Problem to work on:
The entries below contain pictures, which are to be left out; write out exactly, and only, the lines from the line with "The application can" up to and including the line with "bài toán hồi quy. (22, 403, 95, 418)".

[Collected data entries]

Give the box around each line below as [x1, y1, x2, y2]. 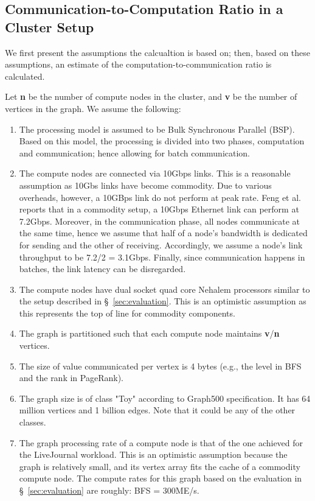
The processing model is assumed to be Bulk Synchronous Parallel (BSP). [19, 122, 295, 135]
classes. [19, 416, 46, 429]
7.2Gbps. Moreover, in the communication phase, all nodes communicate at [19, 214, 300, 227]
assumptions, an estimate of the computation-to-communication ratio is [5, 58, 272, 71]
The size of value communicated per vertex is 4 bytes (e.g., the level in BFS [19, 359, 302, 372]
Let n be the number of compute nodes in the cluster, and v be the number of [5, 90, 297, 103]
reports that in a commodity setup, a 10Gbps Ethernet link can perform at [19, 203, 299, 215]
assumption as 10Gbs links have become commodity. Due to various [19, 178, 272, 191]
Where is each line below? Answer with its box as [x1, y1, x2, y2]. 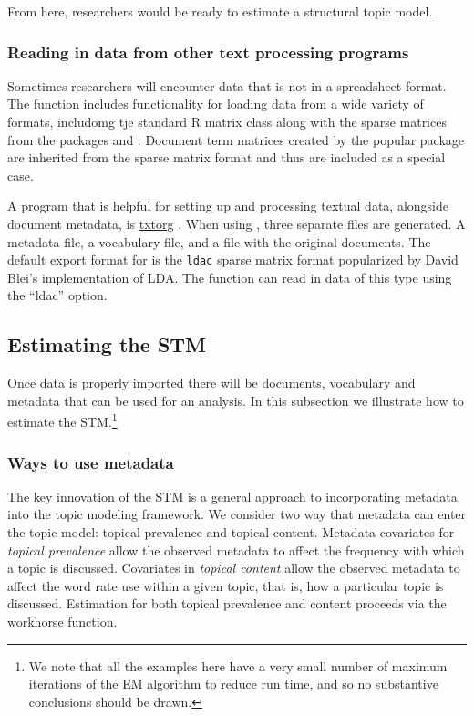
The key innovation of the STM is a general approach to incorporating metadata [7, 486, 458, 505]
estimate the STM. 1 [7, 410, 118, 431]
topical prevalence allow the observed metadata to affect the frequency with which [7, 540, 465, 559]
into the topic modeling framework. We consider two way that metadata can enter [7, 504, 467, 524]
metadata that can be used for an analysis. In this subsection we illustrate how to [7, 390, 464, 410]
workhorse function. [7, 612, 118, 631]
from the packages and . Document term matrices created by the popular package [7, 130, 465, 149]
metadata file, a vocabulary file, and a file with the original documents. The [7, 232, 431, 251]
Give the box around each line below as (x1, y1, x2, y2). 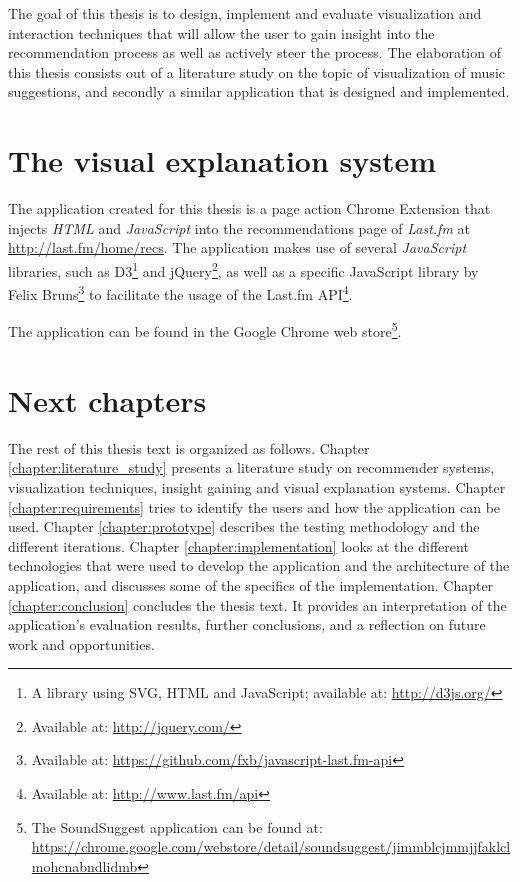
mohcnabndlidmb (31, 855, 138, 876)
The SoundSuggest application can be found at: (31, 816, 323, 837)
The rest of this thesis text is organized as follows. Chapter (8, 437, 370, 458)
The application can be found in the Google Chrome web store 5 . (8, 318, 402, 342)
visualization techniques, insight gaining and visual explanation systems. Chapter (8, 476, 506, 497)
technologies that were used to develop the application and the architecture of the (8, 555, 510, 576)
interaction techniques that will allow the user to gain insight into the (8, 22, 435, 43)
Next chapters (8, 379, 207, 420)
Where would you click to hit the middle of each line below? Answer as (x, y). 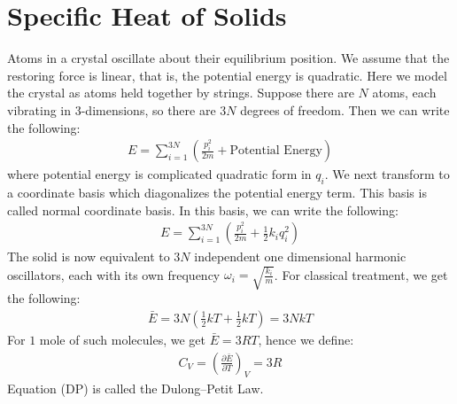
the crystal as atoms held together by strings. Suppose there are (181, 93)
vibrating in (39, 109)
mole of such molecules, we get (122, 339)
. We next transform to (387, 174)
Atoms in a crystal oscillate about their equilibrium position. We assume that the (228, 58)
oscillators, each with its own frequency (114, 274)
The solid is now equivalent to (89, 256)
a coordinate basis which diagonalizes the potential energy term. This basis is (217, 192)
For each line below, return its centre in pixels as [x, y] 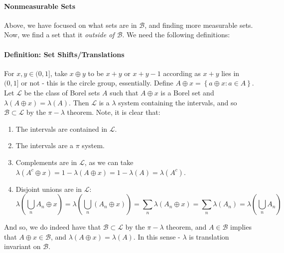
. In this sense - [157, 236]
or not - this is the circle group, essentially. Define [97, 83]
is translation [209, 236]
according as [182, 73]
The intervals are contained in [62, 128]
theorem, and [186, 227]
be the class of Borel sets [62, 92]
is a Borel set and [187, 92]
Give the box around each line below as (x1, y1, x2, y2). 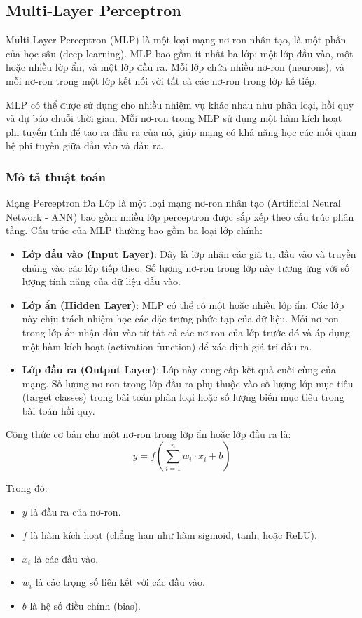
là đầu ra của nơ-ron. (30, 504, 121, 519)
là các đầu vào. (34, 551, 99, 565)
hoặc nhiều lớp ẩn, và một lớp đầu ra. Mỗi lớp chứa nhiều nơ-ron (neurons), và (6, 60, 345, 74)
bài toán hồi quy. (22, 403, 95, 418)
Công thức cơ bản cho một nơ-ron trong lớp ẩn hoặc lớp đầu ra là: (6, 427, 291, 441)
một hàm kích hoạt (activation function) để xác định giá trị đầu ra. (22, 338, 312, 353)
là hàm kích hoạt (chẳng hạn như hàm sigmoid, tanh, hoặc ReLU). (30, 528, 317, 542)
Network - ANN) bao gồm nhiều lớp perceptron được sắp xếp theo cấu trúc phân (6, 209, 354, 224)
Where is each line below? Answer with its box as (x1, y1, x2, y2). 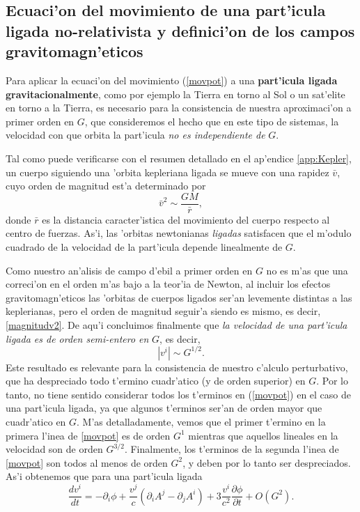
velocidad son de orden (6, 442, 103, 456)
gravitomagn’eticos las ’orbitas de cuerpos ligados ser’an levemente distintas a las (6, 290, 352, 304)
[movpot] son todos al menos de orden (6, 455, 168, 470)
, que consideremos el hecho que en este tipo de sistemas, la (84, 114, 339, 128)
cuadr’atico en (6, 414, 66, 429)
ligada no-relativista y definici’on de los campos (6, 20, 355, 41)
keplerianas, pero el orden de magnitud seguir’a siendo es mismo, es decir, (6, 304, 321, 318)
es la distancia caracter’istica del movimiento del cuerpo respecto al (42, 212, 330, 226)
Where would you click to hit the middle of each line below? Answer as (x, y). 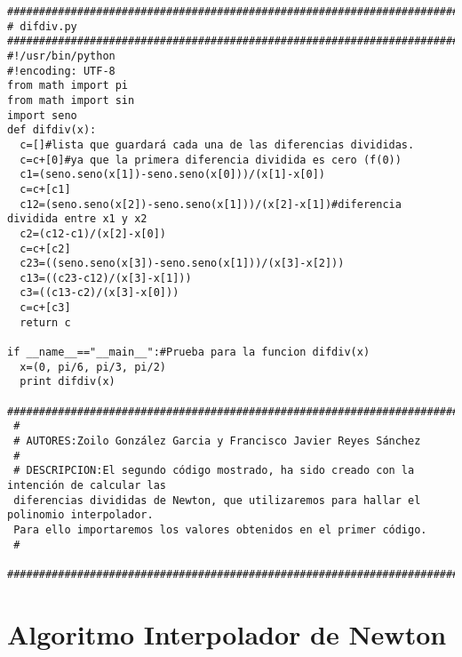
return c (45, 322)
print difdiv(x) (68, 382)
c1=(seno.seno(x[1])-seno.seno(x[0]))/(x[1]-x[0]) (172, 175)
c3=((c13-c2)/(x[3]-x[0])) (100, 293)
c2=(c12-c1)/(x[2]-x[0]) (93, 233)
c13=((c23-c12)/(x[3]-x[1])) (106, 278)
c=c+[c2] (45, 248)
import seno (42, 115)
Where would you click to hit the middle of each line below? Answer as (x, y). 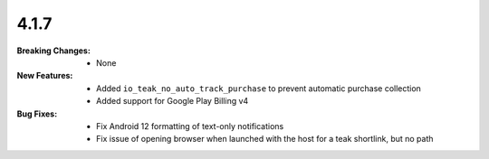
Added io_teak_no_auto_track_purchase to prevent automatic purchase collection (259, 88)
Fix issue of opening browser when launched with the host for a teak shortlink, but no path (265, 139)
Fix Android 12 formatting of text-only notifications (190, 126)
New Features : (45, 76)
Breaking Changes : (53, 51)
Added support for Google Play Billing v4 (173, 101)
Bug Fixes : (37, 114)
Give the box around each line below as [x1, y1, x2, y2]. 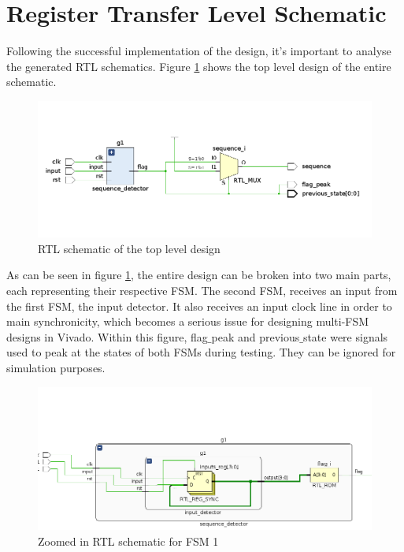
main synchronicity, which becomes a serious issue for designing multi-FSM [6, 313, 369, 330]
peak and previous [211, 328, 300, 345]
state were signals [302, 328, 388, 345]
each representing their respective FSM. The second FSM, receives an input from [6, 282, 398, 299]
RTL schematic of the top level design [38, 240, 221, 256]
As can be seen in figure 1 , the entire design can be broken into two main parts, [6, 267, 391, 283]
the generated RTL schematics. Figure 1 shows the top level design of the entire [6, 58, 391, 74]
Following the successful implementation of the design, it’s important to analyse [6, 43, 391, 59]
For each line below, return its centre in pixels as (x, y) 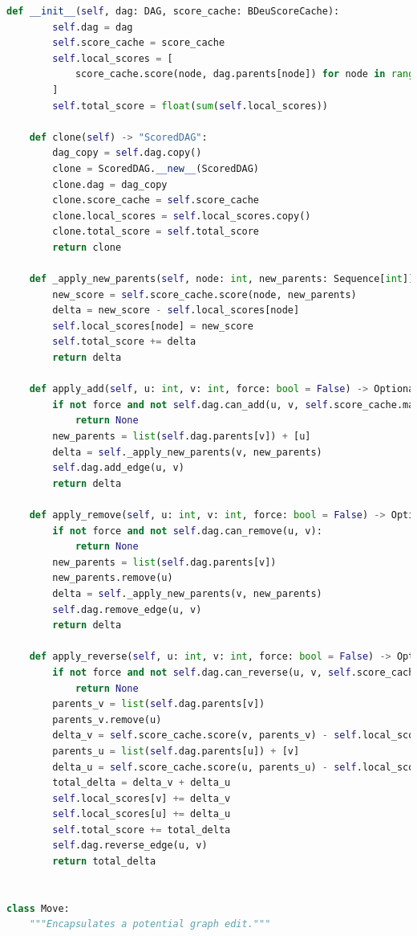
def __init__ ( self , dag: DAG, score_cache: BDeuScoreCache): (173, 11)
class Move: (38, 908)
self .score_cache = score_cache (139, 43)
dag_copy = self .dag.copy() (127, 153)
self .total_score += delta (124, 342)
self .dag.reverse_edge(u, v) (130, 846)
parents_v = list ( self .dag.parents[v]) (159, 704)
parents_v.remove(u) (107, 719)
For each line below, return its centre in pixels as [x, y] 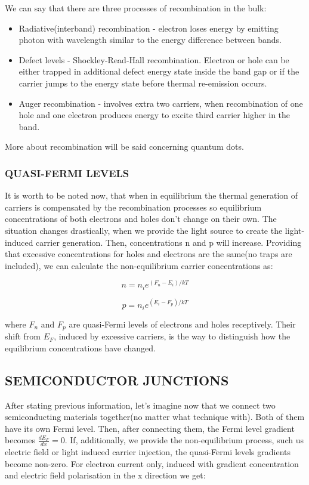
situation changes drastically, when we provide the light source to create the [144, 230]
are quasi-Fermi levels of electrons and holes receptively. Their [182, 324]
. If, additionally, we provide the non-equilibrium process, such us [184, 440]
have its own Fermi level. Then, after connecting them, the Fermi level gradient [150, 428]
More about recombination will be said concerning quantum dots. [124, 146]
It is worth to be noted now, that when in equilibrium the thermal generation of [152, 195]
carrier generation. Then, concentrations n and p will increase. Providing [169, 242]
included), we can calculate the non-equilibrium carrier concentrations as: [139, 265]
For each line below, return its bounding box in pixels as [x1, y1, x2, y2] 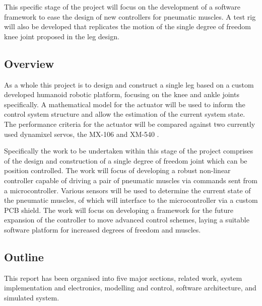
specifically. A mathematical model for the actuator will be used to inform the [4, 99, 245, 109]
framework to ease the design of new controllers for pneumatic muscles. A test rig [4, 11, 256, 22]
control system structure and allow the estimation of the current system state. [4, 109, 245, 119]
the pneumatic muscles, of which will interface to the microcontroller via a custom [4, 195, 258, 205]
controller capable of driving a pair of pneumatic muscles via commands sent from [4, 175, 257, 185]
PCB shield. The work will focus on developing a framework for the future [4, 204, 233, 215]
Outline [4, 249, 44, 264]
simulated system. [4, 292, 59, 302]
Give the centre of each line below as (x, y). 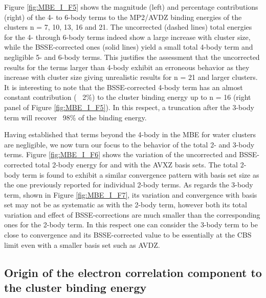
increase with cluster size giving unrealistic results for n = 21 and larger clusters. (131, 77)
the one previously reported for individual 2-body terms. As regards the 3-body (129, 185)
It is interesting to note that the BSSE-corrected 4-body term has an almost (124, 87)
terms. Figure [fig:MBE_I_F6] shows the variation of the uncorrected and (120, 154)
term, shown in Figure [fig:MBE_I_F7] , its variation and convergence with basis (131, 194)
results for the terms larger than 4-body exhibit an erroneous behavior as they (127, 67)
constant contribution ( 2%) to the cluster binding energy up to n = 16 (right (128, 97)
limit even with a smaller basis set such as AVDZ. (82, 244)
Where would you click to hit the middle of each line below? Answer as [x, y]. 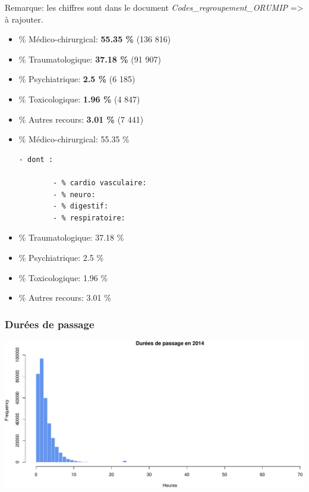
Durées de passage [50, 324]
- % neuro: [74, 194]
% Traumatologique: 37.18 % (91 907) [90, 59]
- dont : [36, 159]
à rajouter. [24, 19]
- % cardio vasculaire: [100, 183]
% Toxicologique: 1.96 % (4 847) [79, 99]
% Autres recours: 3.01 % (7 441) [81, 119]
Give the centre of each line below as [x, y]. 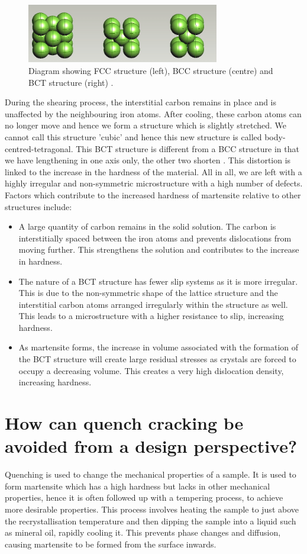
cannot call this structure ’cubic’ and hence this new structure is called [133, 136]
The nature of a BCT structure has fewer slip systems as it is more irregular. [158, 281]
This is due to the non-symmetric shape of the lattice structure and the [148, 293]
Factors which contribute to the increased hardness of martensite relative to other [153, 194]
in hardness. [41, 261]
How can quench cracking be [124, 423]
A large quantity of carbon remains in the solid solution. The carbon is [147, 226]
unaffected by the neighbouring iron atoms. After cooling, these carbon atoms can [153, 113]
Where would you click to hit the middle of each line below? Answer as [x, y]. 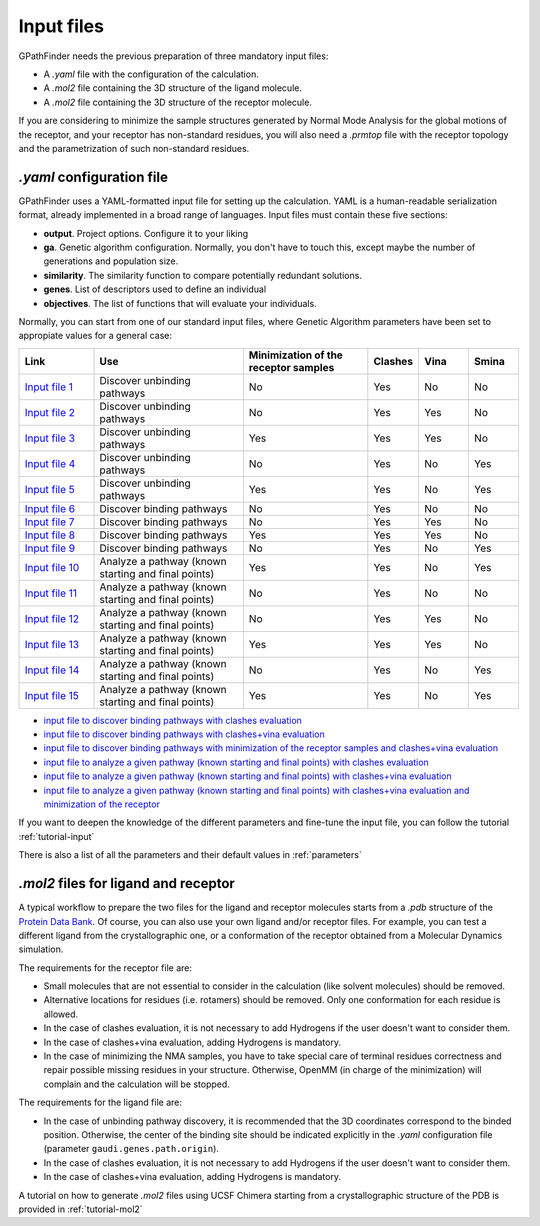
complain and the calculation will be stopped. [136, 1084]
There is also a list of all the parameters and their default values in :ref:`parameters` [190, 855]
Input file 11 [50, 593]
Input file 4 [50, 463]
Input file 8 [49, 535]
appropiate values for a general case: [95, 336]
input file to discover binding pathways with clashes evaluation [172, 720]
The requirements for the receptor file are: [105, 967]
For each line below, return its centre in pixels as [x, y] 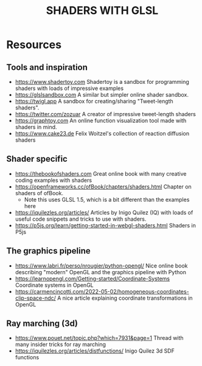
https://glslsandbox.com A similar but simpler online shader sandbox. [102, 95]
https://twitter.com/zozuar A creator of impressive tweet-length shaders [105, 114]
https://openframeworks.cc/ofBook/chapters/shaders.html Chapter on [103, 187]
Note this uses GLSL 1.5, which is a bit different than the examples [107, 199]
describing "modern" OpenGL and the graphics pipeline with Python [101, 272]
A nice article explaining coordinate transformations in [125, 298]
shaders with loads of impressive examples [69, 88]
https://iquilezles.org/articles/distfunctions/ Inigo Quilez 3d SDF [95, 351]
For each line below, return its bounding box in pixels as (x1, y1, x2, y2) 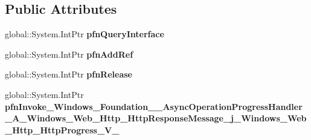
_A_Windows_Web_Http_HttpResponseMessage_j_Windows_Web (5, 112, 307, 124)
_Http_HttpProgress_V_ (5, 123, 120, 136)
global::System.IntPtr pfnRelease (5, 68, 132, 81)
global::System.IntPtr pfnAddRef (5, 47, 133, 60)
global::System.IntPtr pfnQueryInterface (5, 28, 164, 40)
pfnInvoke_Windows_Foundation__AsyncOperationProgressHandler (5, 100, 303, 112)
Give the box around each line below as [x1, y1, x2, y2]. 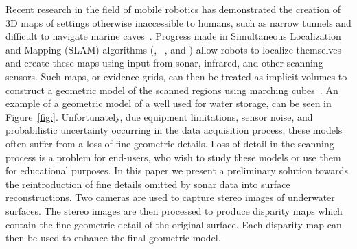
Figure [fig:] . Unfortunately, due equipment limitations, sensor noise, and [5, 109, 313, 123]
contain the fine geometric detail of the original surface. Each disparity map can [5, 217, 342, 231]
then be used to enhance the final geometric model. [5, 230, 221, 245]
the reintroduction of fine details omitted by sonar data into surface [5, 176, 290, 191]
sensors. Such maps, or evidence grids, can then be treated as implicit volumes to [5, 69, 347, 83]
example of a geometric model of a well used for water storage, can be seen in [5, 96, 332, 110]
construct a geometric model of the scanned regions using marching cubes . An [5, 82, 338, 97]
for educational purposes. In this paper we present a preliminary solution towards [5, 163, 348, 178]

Answer to this exercise:
The application can be found in the Google Chrome web store 5 . (8, 318, 402, 342)
visualization techniques, insight gaining and visual explanation systems. Chapter (8, 476, 506, 497)
technologies that were used to develop the application and the architecture of the (8, 555, 510, 576)
interaction techniques that will allow the user to gain insight into the (8, 22, 435, 43)
Next chapters (8, 379, 207, 420)
Where would you click to hit the middle of each line below? Answer as (x, y). 
the crystal as atoms held together by strings. Suppose there are (181, 93)
vibrating in (39, 109)
mole of such molecules, we get (122, 339)
. We next transform to (387, 174)
Atoms in a crystal oscillate about their equilibrium position. We assume that the (228, 58)
oscillators, each with its own frequency (114, 274)
The solid is now equivalent to (89, 256)
a coordinate basis which diagonalizes the potential energy term. This basis is (217, 192)
For each line below, return its centre in pixels as [x, y] 
. In this sense - [157, 236]
or not - this is the circle group, essentially. Define [97, 83]
is translation [209, 236]
according as [182, 73]
The intervals are contained in [62, 128]
theorem, and [186, 227]
be the class of Borel sets [62, 92]
is a Borel set and [187, 92]
Give the box around each line below as (x1, y1, x2, y2). 
là đầu ra của nơ-ron. (30, 504, 121, 519)
là các đầu vào. (34, 551, 99, 565)
hoặc nhiều lớp ẩn, và một lớp đầu ra. Mỗi lớp chứa nhiều nơ-ron (neurons), và (6, 60, 345, 74)
bài toán hồi quy. (22, 403, 95, 418)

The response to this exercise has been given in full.